Experimentally, I found that normalizing (as suggested by @cedrou) makes it more likely that the inverse function returns a non-zero matrix (with DECOMP_LU but not with DECOMP_CHOLESKY). However, based on my guesses of how you might be initializing the R matrix, the resulting matrices never seemed to satisfy the definition of an inverse: A*inverse(A)=Identity. But you don't necessarily care about that -- which is perhaps why the SVD method computes a pseudo inverse.
Finally, it seems that this deeper question of why inversion is failing might be a math question rather than a programming question. Based on that I did some searching on the math site, and it turns out that someone has already asked how to do this very thing: https://math.stackexchange.com/questions/182662
notes about debugging
Based on your debug trace, I am inclined to think that the part that you are interested in was compiled into a non-traceable library and skipped over when you ran step. In other words, that mysterious blank line after your first step represents the part where it actually ran the inv() function. After that it is assigning the result to temp2 and destructing temporary objects. So your debug trace doesn't tell us anything about what is happening inside of inv().
165 temp2 = temp1.inv();
(gdb) step
cv::Mat::operator= (this=0xbffff294, e=...) at /usr/include/opencv2/core/mat.hpp:1373
1373 e.op->assign(e, *this);
I ran a debugger on this myself and was able to trace through the inner call to invert() and watch it decide to fail based on an internal analysis of the matrix (determining that it was not invertible) -- and therefore return a matrix filled with zeros, matching what you have reported.
The invert() function is defined in cxlapack.cpp, in case you are interested in taking a look at the source code.

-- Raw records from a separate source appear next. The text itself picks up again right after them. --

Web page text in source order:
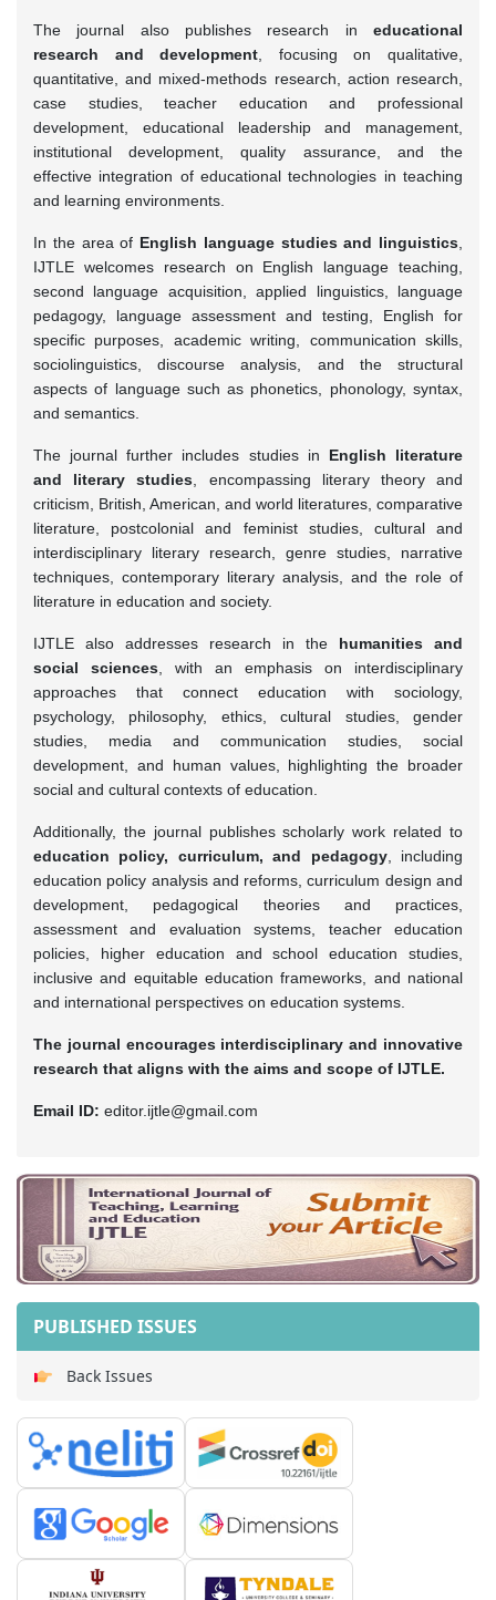
The journal also publishes research in educational
research and development, focusing on qualitative,
quantitative, and mixed-methods research, action research,
case studies, teacher education and professional
development, educational leadership and management,
institutional development, quality assurance, and the
effective integration of educational technologies in teaching
and learning environments.
In the area of English language studies and linguistics,
IJTLE welcomes research on English language teaching,
second language acquisition, applied linguistics, language
pedagogy, language assessment and testing, English for
specific purposes, academic writing, communication skills,
sociolinguistics, discourse analysis, and the structural
aspects of language such as phonetics, phonology, syntax,
and semantics.
The journal further includes studies in English literature
and literary studies, encompassing literary theory and
criticism, British, American, and world literatures, comparative
literature, postcolonial and feminist studies, cultural and
interdisciplinary literary research, genre studies, narrative
techniques, contemporary literary analysis, and the role of
literature in education and society.
IJTLE also addresses research in the humanities and
social sciences, with an emphasis on interdisciplinary
approaches that connect education with sociology,
psychology, philosophy, ethics, cultural studies, gender
studies, media and communication studies, social
development, and human values, highlighting the broader
social and cultural contexts of education.
Additionally, the journal publishes scholarly work related to
education policy, curriculum, and pedagogy, including
education policy analysis and reforms, curriculum design and
development, pedagogical theories and practices,
assessment and evaluation systems, teacher education
policies, higher education and school education studies,
inclusive and equitable education frameworks, and national
and international perspectives on education systems.
The journal encourages interdisciplinary and innovative
research that aligns with the aims and scope of IJTLE.
Email ID: editor.ijtle@gmail.com
PUBLISHED ISSUES
Back Issues
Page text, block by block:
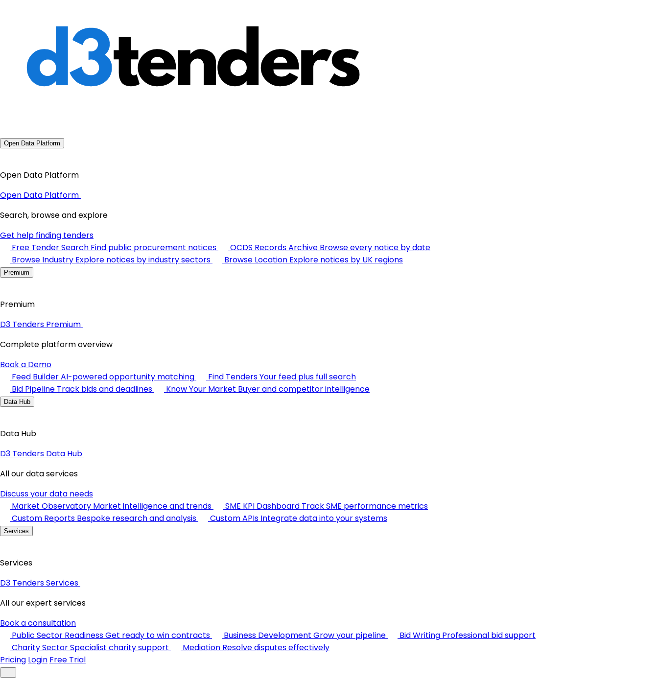
Open Data Platform
Open Data Platform
Open Data Platform
Search, browse and explore
Get help finding tenders
Free Tender Search Find public procurement notices OCDS Records Archive Browse every notice by date
Browse Industry Explore notices by industry sectors Browse Location Explore notices by UK regions
Premium
Premium
D3 Tenders Premium
Complete platform overview
Book a Demo
Feed BuilderAI-powered opportunity matching Find TendersYour feed plus full search
Bid Pipeline Track bids and deadlines Know Your Market Buyer and competitor intelligence
Data Hub
Data Hub
D3 Tenders Data Hub
All our data services
Discuss your data needs
Market Observatory Market intelligence and trends SME KPI Dashboard Track SME performance metrics
Custom Reports Bespoke research and analysis Custom APIs Integrate data into your systems
Services
Services
D3 Tenders Services
All our expert services
Book a consultation
Public Sector ReadinessGet ready to win contracts Business Development Grow your pipeline Bid Writing Professional bid support
Charity SectorSpecialist charity support Mediation Resolve disputes effectively
Pricing Login Free Trial

For random matrix R product R^T*R may be singular. So any kind of LU-decomposition will stop prematurely, resulting in zero output.
To overcome this, one may invert matrix R^T*R+alpha*I. Here I is identity matrix, alpha - some positive number. If alpha is close zero and R^T*R is not singular, inverse of R^T*R+alpha*I is close to inverse of R^T*R. For details, see Tikhonov regularization
Another case is matrix R^T*R being not singular but ill-conditioned. Condition number for large unstructured matrix may be tremendous, resulting in weird behavior of matrix inversion (LU-decomposition works correctly only for relatively small condition numbers).
About normalizing
Normalizing matrix will improve inversion behavior because it decreases condition number.
I've came to the same conclusion than @berak. I hope the following experiments will help you.
I tried your code with a matrix filled with some random values (normal distribution centered on 0 with a standard dev of sigma. As sigma is increasing, the values of the final matrix decrease.
Here is the code I used:
cv::Mat R(960,960, CV_32FC1);
double sigma[] = { 1.0, 10.0, 100.0, 1000.0, 10000.0, 100000.0, 1000000.0, 10000000.0 };
cv::Scalar mean[_countof(sigma)] = {0};
cv::Scalar stdv[_countof(sigma)] = {0};
for (int i = 0; i < _countof(sigma); i++)
{
cv::randn(R, cv::Scalar::all(0.0), cv::Scalar::all(sigma[i]));
cv::Mat temp2 = (R * R.t()).inv();
cv::meanStdDev(temp2, mean[i], stdv[i]);
}
Here are the mean and standard dev of the output matrix for increasing sigmas:
sigma mean stddev
1.0 3.94e-004 1.32
10.0 1.25e-004 3.82e-002
100.0 3.32e-007 1.09e-004
1000.0 2.40e-009 2.23e-006
10000.0 9.82e-012 1.05e-008
100000.0 2.23e-013 1.73e-010
1000000.0 1.44e-015 2.88e-012
10000000.0 9.61e-017 2.77e-014
So, a solution for you would be to normalize your input matrix so that all the values fit into [0;1] or [-1;1].